- _Your assignment_: Return only the final portion of the entries: the line with "Scarborough 5A" and every line after it, each one exact.

- _Input data_:
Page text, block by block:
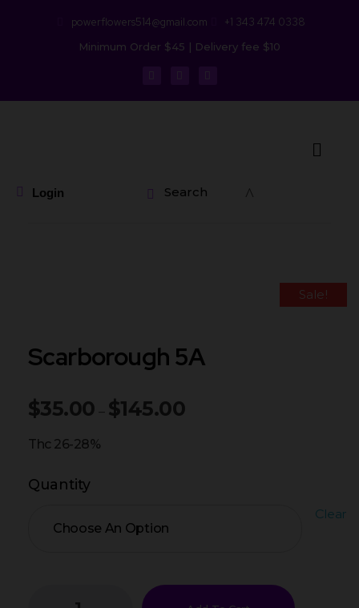
powerflowers514@gmail.com +1 343 474 0338
Minimum Order $45 | Delivery fee $10
Login Search
Scarborough 5A
Sale!
$35.00 – $145.00
Thc 26-28%
Quantity
Clear

- _Solution_:
Scarborough 5A
Sale!
$35.00 – $145.00
Thc 26-28%
Quantity
Clear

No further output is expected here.